OK.. cancel my request for a replacement motor (for the time being). Some of you
who are familiar with the parts, help me understand this one.

The motor WAS smoking, and drawing an excessive amount of current compared
to my other trains. So, I took it a part, cleaned the contacts on the wheels,
tested the motor without a load (just fine), turned the gears manually - no
problems.... THEN I put the train back together, and it (so far) seems to be
working ok. I didn't fix anything.... that I know of... 

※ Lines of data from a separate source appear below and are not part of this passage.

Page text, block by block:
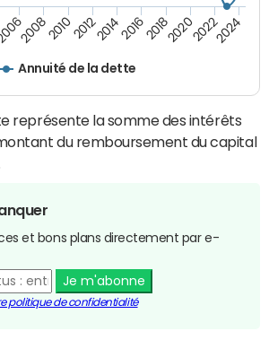
Annuité de la dette
200820102012201420162018202020222024
représente la somme des intérêts
du remboursement du capital
et bons plans directement par e-
Je m'abonne
politique de confidentialité
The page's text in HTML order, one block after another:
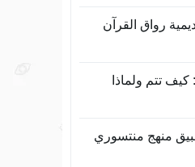
رواق القرآن
تتم ولماذا
منهج منتسوري
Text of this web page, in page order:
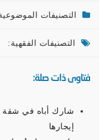
التصنيفات
التصنيفات الفقهية:
فتاوى ذات صلة:
شارك أباه في شقة
إيجارها
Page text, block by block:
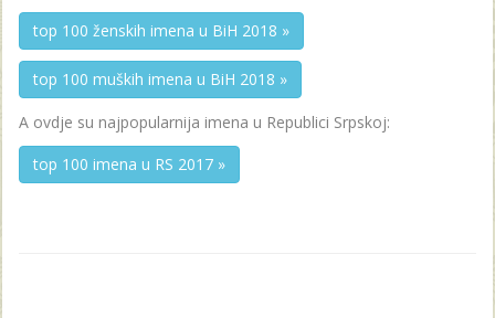
top 100 ženskih imena u BiH 2018 »
top 100 muških imena u BiH 2018 »
A ovdje su najpopularnija imena u Republici Srpskoj:
top 100 imena u RS 2017 »
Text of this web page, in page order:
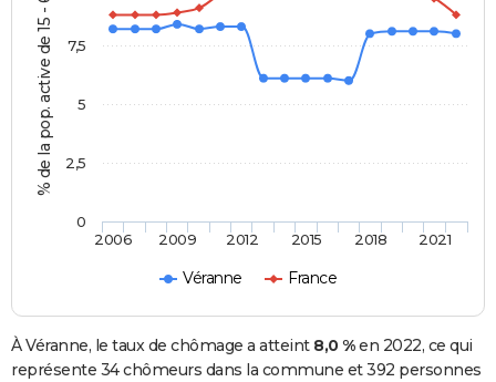
% de la pop. active de 15 - 64 ans
Véranne France
2006 2009 2012 2015 2018 2021
0
2,5
5
7,5
À Véranne, le taux de chômage a atteint 8,0 %en 2022, ce qui
représente 34 chômeurs dans la commune et 392 personnes
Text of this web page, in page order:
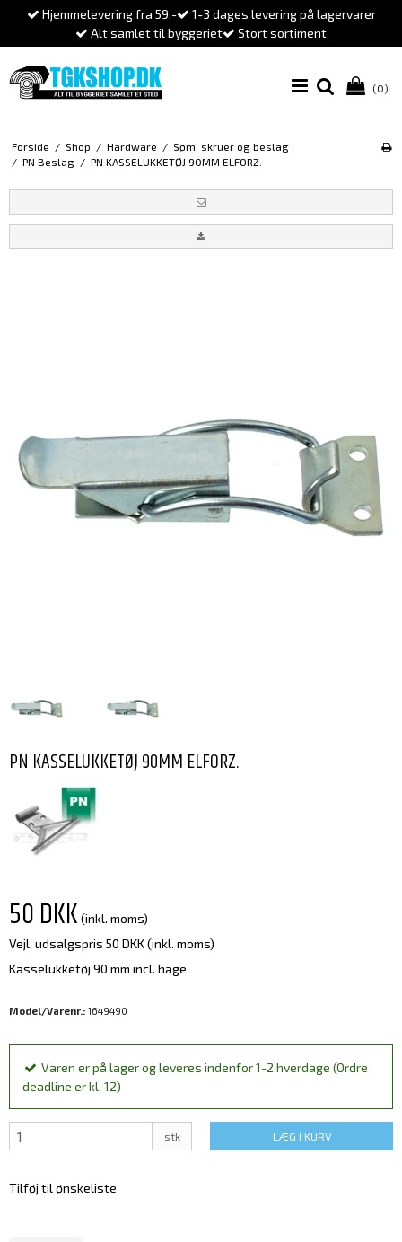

p.s... still wondering about my smoke stack

p.p.s
I retract my retraction... where DO you buy replacement motors and how can I tell what I need?
even though the train is still running good, for future reference, I'm still interested.


----------



## Southern (Nov 17, 2008)

tw001_tw said:


> OK.. cancel my request for a replacement motor (for the time being). Some of you
> who are familiar with the parts, help me understand this one.
> 
> The motor WAS smoking, and drawing an excessive amount of current compared
> ...



It might just need a good cleaning and lube, or a motor replacement.


----------



## T-Man (May 16, 2008)

It could be a simple short. What brand is it? I don't recognize it?


----------



## tw001_tw (Jul 24, 2008)

I don't know the brand... 
On the bottom it says:
RSO 
ATEST
Z-15157
(some stuff in what apparently is Yugoslavian)
Made in Yugoslavia

I didn't know that until you asked, and I looked on the bottom. I'm afraid
since its made there, spare parts might be a little difficult to find?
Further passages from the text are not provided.